= Exercise instructions =
Give all of the records again precisely, excluding whatever pictures they contain.
####
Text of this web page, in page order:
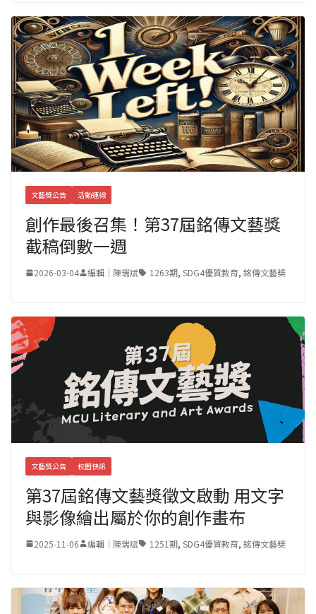
文藝獎公告 活動連線
創作最後召集！第37屆銘傳文藝獎
截稿倒數一週
2026-03-04 編輯｜陳瑞斌 1263期, SDG4優質教育, 銘傳文藝奬
文藝獎公告 校園快訊
第37屆銘傳文藝獎徵文啟動 用文字
與影像繪出屬於你的創作畫布
2025-11-06 編輯｜陳瑞斌 1251期, SDG4優質教育, 銘傳文藝奬
####
= Solution to this problem =
Text of this web page, in page order:
文藝獎公告 活動連線
創作最後召集！第37屆銘傳文藝獎
截稿倒數一週
2026-03-04 編輯｜陳瑞斌 1263期, SDG4優質教育, 銘傳文藝奬
文藝獎公告 校園快訊
第37屆銘傳文藝獎徵文啟動 用文字
與影像繪出屬於你的創作畫布
2025-11-06 編輯｜陳瑞斌 1251期, SDG4優質教育, 銘傳文藝奬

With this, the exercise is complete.